Том 2. Въезд в Париж
Шрифт:
– Если бы вы видали гордое выражение розового лица и посиневшего от страха носа! Он бормотал что-то очень невнятное; про… Данте, про «Божественную Комедию», эпоху Возрождения, про стишки менестрелей, про кватроченто… Я кусал губы, чтобы не расхохотаться. Редкий идеалист! Святой идеалист! Да ведь как же?! Ничего нет, всё вытоптано, выточено, опоганено, выпотрошено, забито, вбито, дохнут с голоду, жрут человечье мясо, нельзя охватить сознанием, что творится… а этот идеалист, в хорьковой шубе, с мраморным умывальником и пружинным матрацем, бредит еще о… Данте, о «Божественной Комедии», о кватроченто!.. Рядом стоит поручик Сушкин, в чахотке, бьет его лихорадка, израненный, медик, бросивший лазарет, влившийся в наш полк, оставшийся с нами до конца! Отца его, профессора медицины, комиссары расстреляли, как черносотенца. Рядом – Вася, мальчик совсем, примкнул с Ростова. Его сестер умучили постыдно, расстреляли родителей… Мой чеченец, Мустаф-Оглы, благородный, аул его стерли, и всё в нем стерли. Рядом – семинарист Неаполитанский, мужлан со слезами, бывало, певший «Волною Морскою» и восторженно говоривший о древней русской церковной живописи, мечтавший уйти в монахи, «когда очистим». И сын другого
– Но идеалист чувствовал себя что-то не очень важно. Что понимают в искусстве лесные люди! Мы осмотрели чемоданы и ящики. Было всего достаточно. Был даже серебряный кофейный сервиз! Профессор любил фамильное. У профессора оказались даже добровольческие английские фуфайки и даже добровольческие штаны. Он получал натурой! У профессора оказался непромокаемый офицерский плащ, с английским клеймом. Профессор боялся сырости. У профессора оказалась пара пятикилограммовых жестянок с американским мясом. И сгущенное молоко, и повидло, и бисквиты… – «Откуда это у вас, г. профессор?» – «Это мне выдавал…» – шепотом сообщил профессор, – и даже оглянулся! – «Осваг! Осведомительное Агентство у добровольцев». – «Ага, вы работали и на армию, г. профессор! Читали о… Данте?» Он забормотал: – «я читал вообще… К счастью, об этом неизвестно большевикам. Два раза я выступал с лекциями о…» – «А теперь, г. профессор, читаете о трубадурах?» – «Я профессор европейских литератур… Моя специальность „Эпоха Возрождения“». – «И это им очень нужно? И за это вам дали две подводы, и всё ваше барахло неприкосновенно, и вы перетаскиваете его через горы, с опасностью для жизни? Вы предусмотрительны и практичны, г. профессор. Вы не забыли даже и повидла!»

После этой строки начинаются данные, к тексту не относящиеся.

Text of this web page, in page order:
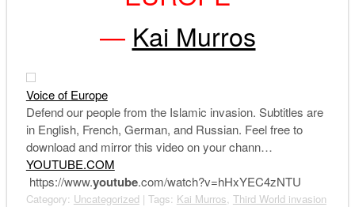
— Kai Murros
Voice of Europe
Defend our people from the Islamic invasion. Subtitles are
in English, French, German, and Russian. Feel free to
download and mirror this video on your chann…
YOUTUBE.COM
https://www.youtube.com/watch?v=hHxYEC4zNTU
Category: Uncategorized| Tags: Kai Murros Third World invasion
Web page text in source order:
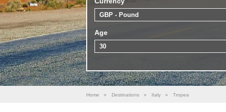
Age
Home » Destinations » Italy » Tropea
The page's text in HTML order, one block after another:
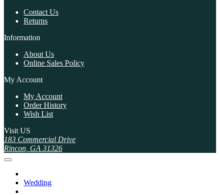
Contact Us
Returns
Information
About Us
Online Sales Policy
My Account
My Account
Order History
Wish List
Visit US
183 Commercial Drive
Rincon, GA 31326
Wedding
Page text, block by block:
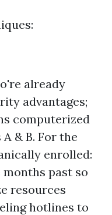
already
advantages;
computerized
& B. For the
enrolled:
past so
resources
hotlines to
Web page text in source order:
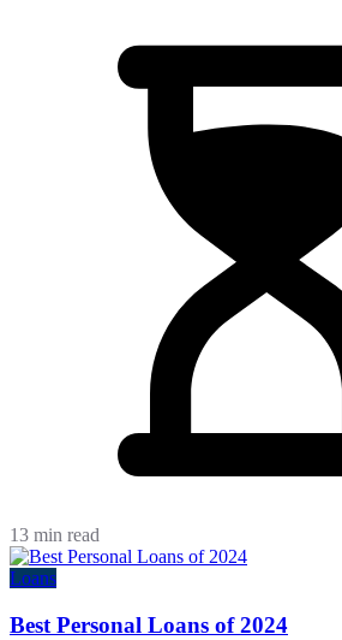
13 min read
Loans
Best Personal Loans of 2024
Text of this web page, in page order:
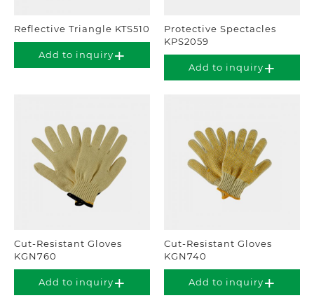
Reflective Triangle KTS510
Add to inquiry
Protective Spectacles
KPS2059
Add to inquiry
Cut-Resistant Gloves
KGN760
Add to inquiry
Cut-Resistant Gloves
KGN740
Add to inquiry
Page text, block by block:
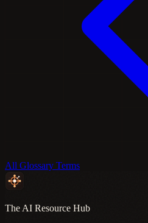
All Glossary Terms
The AI Resource Hub
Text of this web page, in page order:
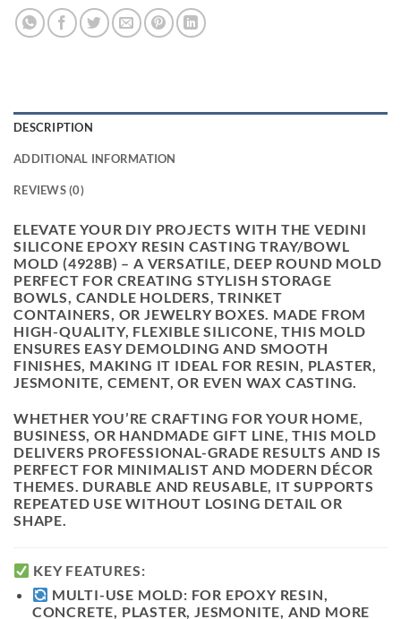
DESCRIPTION
ADDITIONAL INFORMATION
REVIEWS (0)
ELEVATE YOUR DIY PROJECTS WITH THE VEDINI
SILICONE EPOXY RESIN CASTING TRAY/BOWL
MOLD (4928B) – A VERSATILE, DEEP ROUND MOLD
PERFECT FOR CREATING STYLISHSTORAGE
BOWLS, CANDLE HOLDERS, TRINKET
CONTAINERS, OR JEWELRY BOXES. MADE FROM
HIGH-QUALITY, FLEXIBLE SILICONE, THIS MOLD
ENSURES EASY DEMOLDING AND SMOOTH
FINISHES, MAKING IT IDEAL FOR RESIN, PLASTER,
JESMONITE, CEMENT, OR EVEN WAX CASTING.
WHETHER YOU’RE CRAFTING FOR YOUR HOME,
BUSINESS, OR HANDMADE GIFT LINE, THIS MOLD
DELIVERS PROFESSIONAL-GRADE RESULTS AND IS
PERFECT FOR MINIMALIST AND MODERN DÉCOR
THEMES. DURABLE AND REUSABLE, IT SUPPORTS
REPEATED USE WITHOUT LOSING DETAIL OR
SHAPE.
KEY FEATURES:
MULTI-USE MOLD: FOR EPOXY RESIN,
CONCRETE, PLASTER, JESMONITE, AND MORE
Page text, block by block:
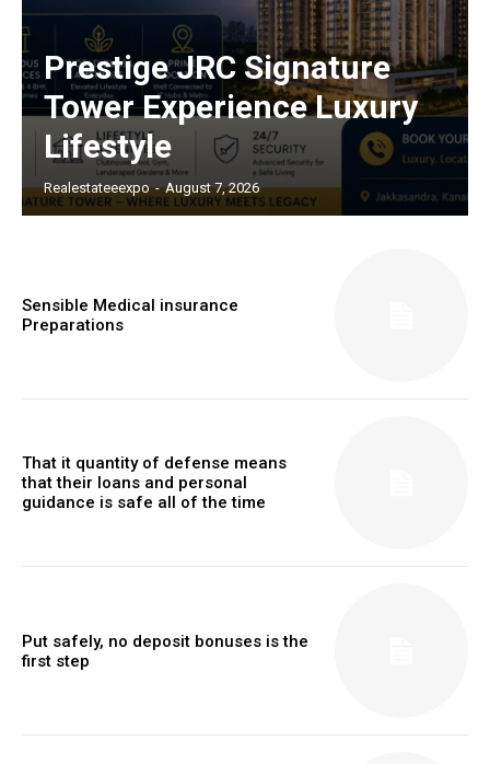
Prestige JRC Signature
Tower Experience Luxury
Lifestyle
Realestateeexpo - August 7, 2026
Sensible Medical insurance
Preparations
That it quantity of defense means
that their loans and personal
guidance is safe all of the time
Put safely, no deposit bonuses is the
first step
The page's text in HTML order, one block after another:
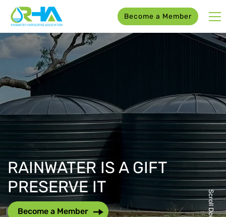
Become a Member
Scroll Down
RAINWATER IS A GIFT
PRESERVE IT
Become a Member
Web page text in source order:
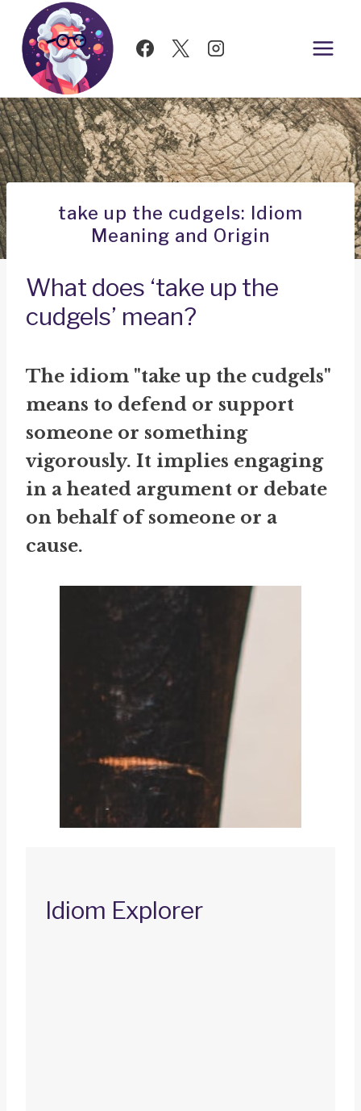
Skip
content
take up the cudgels: Idiom
Meaning and Origin
What does ‘take up the
cudgels’ mean?
The idiom "take up the cudgels"
means to defend or support
someone or something
vigorously. It implies engaging
in a heated argument or debate
on behalf of someone or a
cause.
Idiom Explorer
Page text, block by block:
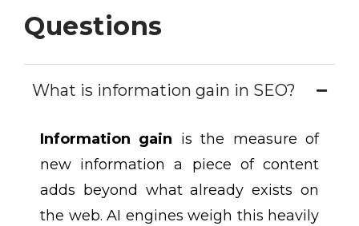
Questions
What is information gain in SEO?
Information gain is the measure of
new information a piece of content
adds beyond what already exists on
the web. AI engines weigh this heavily
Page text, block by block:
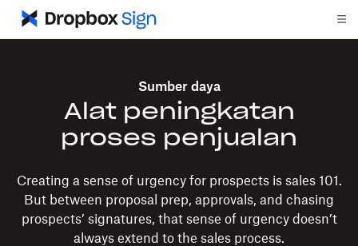
Sumber daya
Alat peningkatan
proses penjualan
Creating a sense of urgency for prospects is sales 101.
But between proposal prep, approvals, and chasing
prospects’ signatures, that sense of urgency doesn’t
always extend to the sales process.
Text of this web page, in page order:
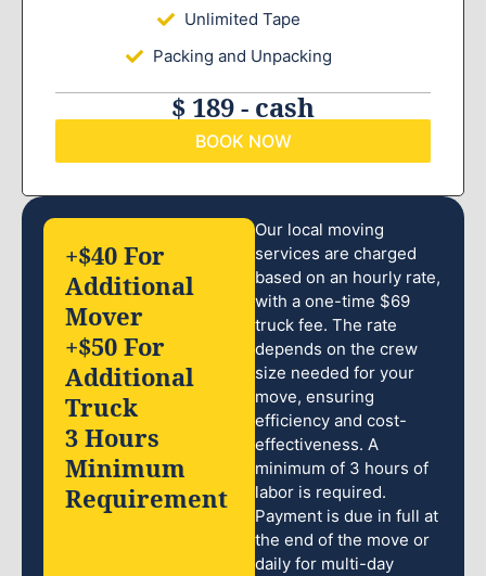
Unlimited Tape
Packing and Unpacking
$ 189 - cash
BOOK NOW
Our local moving
services are charged
based on an hourly rate,
with a one-time $69
truck fee. The rate
depends on the crew
size needed for your
move, ensuring
efficiency and cost-
effectiveness. A
minimum of 3 hours of
labor is required.
Payment is due in full at
the end of the move or
daily for multi-day
+$40 For
Additional
Mover
+$50 For
Additional
Truck
3 Hours
Minimum
Requirement
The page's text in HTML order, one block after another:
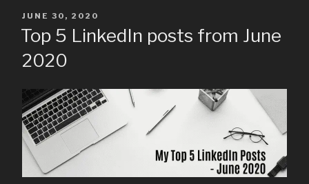
POSTED
ON
JUNE 30, 2020
Top 5 LinkedIn posts from June
2020
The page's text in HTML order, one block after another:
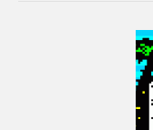
Use the code: au35cru
See my book on
Assembler on Kindle here:
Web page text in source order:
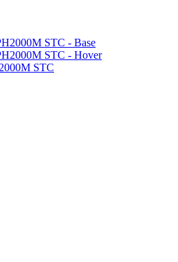
STC
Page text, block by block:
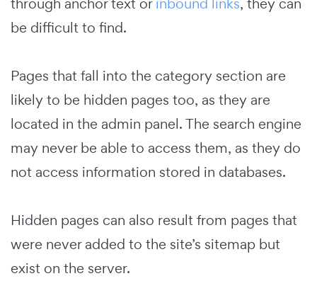
be difficult to find.
Pages that fall into the category section are
likely to be hidden pages too, as they are
located in the admin panel. The search engine
may never be able to access them, as they do
not access information stored in databases.
Hidden pages can also result from pages that
were never added to the site’s sitemap but
exist on the server.
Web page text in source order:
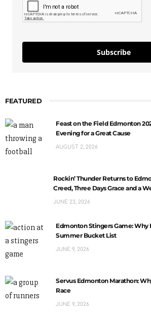
Subscribe
FEATURED
Feast on the Field Edmonton
Evening for a Great Cause
AUGUST 2, 2026
Rockin’ Thunder Returns to
Creed, Three Days Grace and a
JUNE 23, 2026
Edmonton Stingers Game: Why
Summer Bucket List
JUNE 9, 2026
Servus Edmonton Marathon:
Race
JUNE 9, 2026
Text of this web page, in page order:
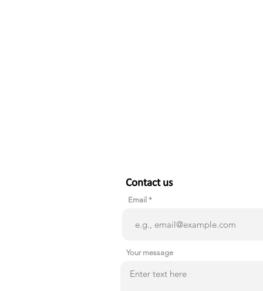
Contact us
Email
Your message
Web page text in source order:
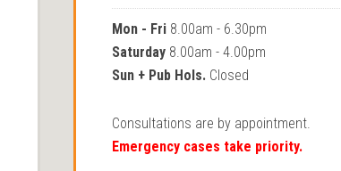
Mon - Fri 8.00am - 6.30pm
Saturday 8.00am - 4.00pm
Sun + Pub Hols. Closed
Consultations are by appointment.
Emergency cases take priority.
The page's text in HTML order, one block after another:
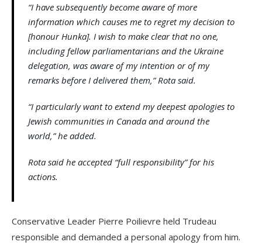
“I have subsequently become aware of more
information which causes me to regret my decision to
[honour Hunka]. I wish to make clear that no one,
including fellow parliamentarians and the Ukraine
delegation, was aware of my intention or of my
remarks before I delivered them,” Rota said.
“I particularly want to extend my deepest apologies to
Jewish communities in Canada and around the
world,” he added.
Rota said he accepted “full responsibility” for his
actions.
Conservative Leader Pierre Poilievre held Trudeau
responsible and demanded a personal apology from him.
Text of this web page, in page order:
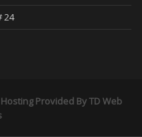
24
Provided ByTD Web
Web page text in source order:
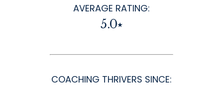
AVERAGE RATING:
5.0⭑
COACHING THRIVERS SINCE:
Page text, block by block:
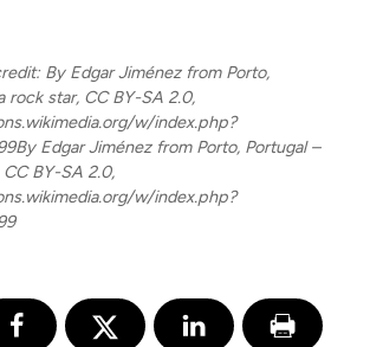
By Edgar Jiménez from Porto,
rock star, CC BY-SA 2.0,
w/index.php?
Edgar Jiménez from Porto, Portugal –
BY-SA 2.0,
w/index.php?
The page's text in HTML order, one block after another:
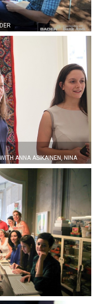
ANNA ASIKAINEN, NINA
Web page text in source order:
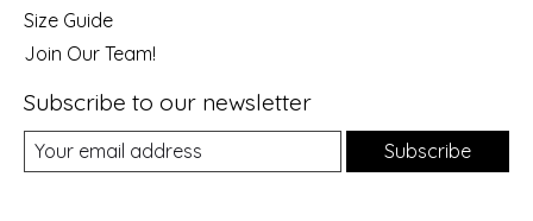
Size Guide
Join Our Team!
Subscribe to our newsletter
Subscribe
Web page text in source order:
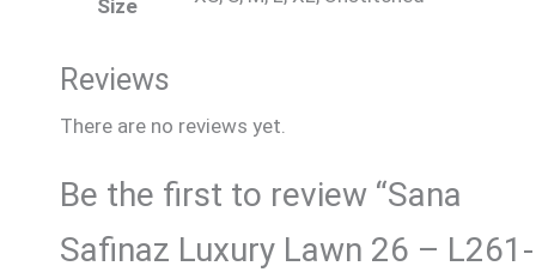
Size
Reviews
There are no reviews yet.
Be the first to review “Sana
Safinaz Luxury Lawn 26 – L261-
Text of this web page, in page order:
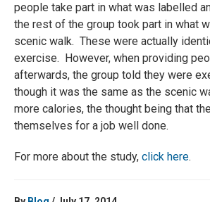
people take part in what was labelled
the rest of the group took part in what
scenic walk. These were actually
exercise. However, when providing
afterwards, the group told they were
though it was the same as the scenic
more calories, the thought being that
themselves for a job well done.
For more about the study, click here.

– Профессор похлопывал глазами. – «Что вы держите, г. профессор?» – мотнул я на завернутое в чехле. Размотали и вытащили… небольшой, зеленоватой бронзы, бюст Данте, известный, в лаврах. – «Осмотреть карманы г. профессора!» Нашли билет члена ученой коллегии Наркомпроса, записную книжку. В ней – «программы текущих лекций». Помню: «Марксистский подход к Эпохе Возрождения», «Эпоха Возрождения как яркий протест против гнета и мрака Церкви», «Искусство как средство борьбы с религиозным суеверием», «Маркс как выразитель духовных сил Европы», «Элементы сатиры на религию в русском народном творчестве»…
– «Вы удивительно восприимчивы, г. профессор!» – сказал я, прочитав тезисы. – «И Маркс, и – Данте?!» Полагая, очевидно, что перед ним лесной человек, профессор пробовал изворачиваться и нес невыразимую чепуху. – «Вам дали хорошую квартиру за… Данте? за ваш „подход“?» – «Но я подхожу критически… – лепетал он, – мы поддерживаем культуру, храним неумирающий огонь искусства…» – «Изворачиваться, г. профессор? Наука и искусство аполитичны, и потому вы им служите? то есть, несчастному, темному народу?1 Нельзя же его оставить без „Божественной Комедии“ и прочего? Как нельзя лишить его и театра, этого святого искусства, которое всегда аполитично! И потому вы возите повидло, английские штаны, бычье мясо, пружинный матрац, Данте… Вдохновенно же вы, должно быть, читаете о Данте, г. профессор! Желал бы я вас послушать! Кушаете повидло и цитируете из Данте? Ну, а вдруг покровители вам прикажут… наплевать на Данте?!» Профессор передвинул очки и заморгал, как обезьяна. Наплевать на… Данте?! – «Запротестовали бы?» – «Но я не могу и вообразить подобное!» – прошептал он. – «А если бы?! Ведь вот же наплевали они в человеческие души, оскверняют храмы, издеваются над святым народа… убивают святителей… Почему бы им с Данте-то церемониться? Как вы полагаете… обожаемый Данте стал бы скверниться с ними? перекроил бы для них свою „Божественную Комедию“ в… „Чертов Балаган“?! Отвечайте-ка, г. профессор!» – «Но это… трудно вообразить…» – хотел увильнуть профессор. – «А вы понатужьтесь и вообразите»! Он молчал.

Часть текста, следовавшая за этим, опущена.